BRÚJULA 1: La arquitectura de lo invisible

Seguimos porque alguien nos espera, porque hay algo que duele menos si estamos presentes. Porque aunque no sepamos si importamos, queremos pensar que sí. Y quizá en eso esté el misterio: que lo que hacemos, lo que no hacemos, lo que callamos, lo que gritamos, siempre encuentra eco en algún lugar. Aunque nunca lo escuchemos.

Ciudad de México, 18 de mayo (MaremotoM).- Un susurro puede alterar el curso de una vida si ocurre en el instante exacto. No por lo que dice, sino porque interrumpe el vértigo. No hace falta una tormenta para cambiar el cielo; alcanza con una variación en el aire.

Cada quien lleva un tiempo distinto. Hay quienes viven en el presente como si fuera un campo abierto, y otros que caminan con el pasado como una segunda sombra. El reloj interno no obedece al calendario. Su ritmo es íntimo, secreto, ajeno al resto del mundo.

Algunos vacíos no llegan: se instalan por goteo, hasta que uno se vuelve contenedor de lo que nunca debió ser suyo. No invaden: se infiltran. No irrumpen: permanecen. Son la forma más sutil de la renuncia: ruinas anónimas.

Lo más difícil no es lo que duele, sino lo que no se puede nombrar. La experiencia sin lenguaje que queda atrapada. Se convierte en gesto inconcluso, en pensamiento recurrente, en insomnio que no sabe a qué responde. Lo innombrable pesa como un idioma no aprendido, los cometas son ríos de fuego en el cielo.

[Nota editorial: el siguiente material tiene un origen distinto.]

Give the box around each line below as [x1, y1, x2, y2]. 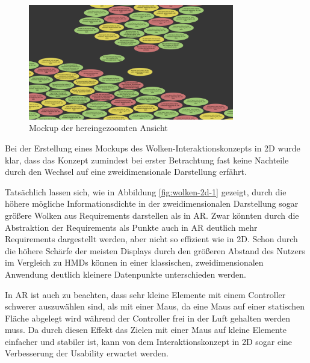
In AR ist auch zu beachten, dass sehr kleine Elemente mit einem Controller [5, 288, 286, 300]
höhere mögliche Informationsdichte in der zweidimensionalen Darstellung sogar [5, 197, 299, 210]
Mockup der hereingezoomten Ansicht [29, 121, 168, 134]
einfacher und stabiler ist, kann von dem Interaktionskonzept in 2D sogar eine [5, 335, 293, 347]
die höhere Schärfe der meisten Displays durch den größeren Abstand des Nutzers [5, 244, 305, 257]
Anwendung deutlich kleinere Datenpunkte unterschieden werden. [5, 267, 246, 280]
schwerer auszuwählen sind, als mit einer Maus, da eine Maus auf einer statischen [5, 300, 305, 313]
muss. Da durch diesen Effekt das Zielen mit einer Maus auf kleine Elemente [5, 323, 287, 336]

La belleza no siempre consuela. Un atardecer puede doler si te encuentra solo. Una canción puede regarte el alma si llega justo después del silencio. Buscamos fórmulas para redimirnos, porque nos cuesta ejecutar el verbo “sanar”.

 

Algunas vivencias no se explican, no por complejas, sino porque nacen fuera del lenguaje y pertenecen a otro orden: el de lo sensitivo, lo simbólico, lo profundamente humano que no se deja atrapar por conceptos. Y el cuerpo, cuerpo que no olvida nada. Cada roce, cada ausencia, cada sobresalto se guarda en alguna parte. No como recuerdo, sino como reacción. Un movimiento reflejo, una rigidez repentina, una extraña ternura en la palma. Somos archivo táctil de lo vivido.

Hay encuentros que son relámpagos: deslumbran, y luego la oscuridad ya no es la misma, bordamos con cuidado la lógica para poder atravesar el miedo y la distancia no siempre es geográfica. Puede abrirse entre dos cuerpos acostados en la misma cama, entre dos voces que ya no encuentran el punto medio, solo intentan borrar el olor a tabaco de sus dedos.

Surge una gramática en las coincidencias que no entendemos, y sin embargo, algo nos empuja a seguir. No por promesa ni por convicción. Sino por ese impulso primordial que nos hace sostener la mirada un segundo más, tender la mano incluso en la duda, tomar el pincel como si el amor no fuera un ritmo que conservas por voluntariado, pensar que cuando alguien que amas muere, el mundo se hace más pequeño.

Somos una coreografía de coincidencias y consecuencias. Y aunque nos creamos autores de nuestros pasos, a veces somos solo parte del fondo, del decorado, de esa escena más grande que nunca entendemos del todo. Y aun así, con todo lo incierto, lo absurdo, lo injusto, seguimos. No por valentía ni por fe, sino porque hay una inercia más grande que nosotros. Seguimos porque alguien nos espera, porque hay algo que duele menos si estamos presentes. Porque aunque no sepamos si importamos, queremos pensar que sí. Y quizá en eso esté el misterio: que lo que hacemos, lo que no hacemos, lo que callamos, lo que gritamos, siempre encuentra eco en algún lugar. Aunque nunca lo escuchemos.